October 2014
I saw the above quote by Jesuit philosopher Pierre Teilhard de Chardin for the first time the other day and it struck me quite profoundly. This incredible visionary captured the sense of longing I have felt for decades and managed to express it in words I never would have used.
As I have expressed many times recently, I am finding two or three new colleagues in this work every week for the past several months which I find very exciting! I hadn’t realized this excitement might be due to the “sensual longing for communion” that de Chardin wrote about so eloquently. For decades I have been part of a relatively small cadre of people writing and speaking about a global transformation, a new paradigm, and many of these people are regular readers of this newsletter. For decades I have considered you folks to be my tribe – people with whom I shared this “large vision.”
But this tribe hadn’t seemed to be growing much over the decades. The people in it just continued to grow older. There didn’t seem to be much new blood entering our tribe.
Then, as little as three years ago, I started seeing and meeting more and more new faces – people who seemed to share the vision. Was the tribe starting to grow? I began reaching out to people as they came to my attention. A few might be considered “wannabes” – people with great intentions but little evidence that they are doing much. But the bulk of the people I spoke with seemed to be “the real deal” – individuals who not only talked like they were “engaged in furthering the evolution of consciousness” but were walking their talk and being diligent in their actions.

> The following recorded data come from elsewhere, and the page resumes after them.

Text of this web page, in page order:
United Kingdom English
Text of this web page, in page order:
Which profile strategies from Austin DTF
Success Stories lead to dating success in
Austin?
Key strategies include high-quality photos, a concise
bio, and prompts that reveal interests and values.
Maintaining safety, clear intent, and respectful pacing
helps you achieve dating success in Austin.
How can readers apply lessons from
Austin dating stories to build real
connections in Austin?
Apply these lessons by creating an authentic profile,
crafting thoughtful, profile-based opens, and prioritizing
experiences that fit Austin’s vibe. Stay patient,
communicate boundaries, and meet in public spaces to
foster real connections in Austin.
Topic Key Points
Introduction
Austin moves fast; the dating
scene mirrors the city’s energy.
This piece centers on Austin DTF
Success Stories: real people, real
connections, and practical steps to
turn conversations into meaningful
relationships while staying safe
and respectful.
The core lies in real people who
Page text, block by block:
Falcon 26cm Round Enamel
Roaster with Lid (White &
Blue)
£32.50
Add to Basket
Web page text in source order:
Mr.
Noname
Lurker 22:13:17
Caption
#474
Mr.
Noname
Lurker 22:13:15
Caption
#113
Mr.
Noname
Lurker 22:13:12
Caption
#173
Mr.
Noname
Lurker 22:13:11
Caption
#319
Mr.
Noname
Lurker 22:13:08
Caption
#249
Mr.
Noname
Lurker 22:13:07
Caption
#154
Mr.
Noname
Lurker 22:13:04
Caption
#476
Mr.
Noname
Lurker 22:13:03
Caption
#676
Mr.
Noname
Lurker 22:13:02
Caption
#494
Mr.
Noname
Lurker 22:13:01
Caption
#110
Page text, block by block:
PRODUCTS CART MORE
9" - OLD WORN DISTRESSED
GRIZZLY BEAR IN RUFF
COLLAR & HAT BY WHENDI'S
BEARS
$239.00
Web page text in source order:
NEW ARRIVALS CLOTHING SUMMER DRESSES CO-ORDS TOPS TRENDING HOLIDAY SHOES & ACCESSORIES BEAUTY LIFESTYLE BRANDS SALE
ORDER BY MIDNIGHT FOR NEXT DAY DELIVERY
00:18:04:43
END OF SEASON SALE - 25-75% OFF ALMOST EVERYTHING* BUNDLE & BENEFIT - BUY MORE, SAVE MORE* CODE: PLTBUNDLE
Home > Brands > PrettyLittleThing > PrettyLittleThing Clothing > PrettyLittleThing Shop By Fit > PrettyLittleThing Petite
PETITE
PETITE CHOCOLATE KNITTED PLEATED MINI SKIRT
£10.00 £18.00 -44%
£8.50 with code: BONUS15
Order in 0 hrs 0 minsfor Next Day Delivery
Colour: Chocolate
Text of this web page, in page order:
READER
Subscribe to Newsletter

Getting to know these people, “new” people from my perspective, has been a joy. Getting to know them has been a true pleasure. But until I saw this de Chardin quote I hadn’t realized these people were filling a “sensual longing for communion” for me. Clearly my sense of longing was less than fully conscious. I had grown accustomed to being part of a “global guild” so-to-speak and gotten used to the community being relatively small and unchanging.
So thanks to de Chardin and to all of you who are part of this tribe, committed to doing our work in furthering the evolution of consciousness. Thanks for the “immense fulfillment” of friendly collegiality.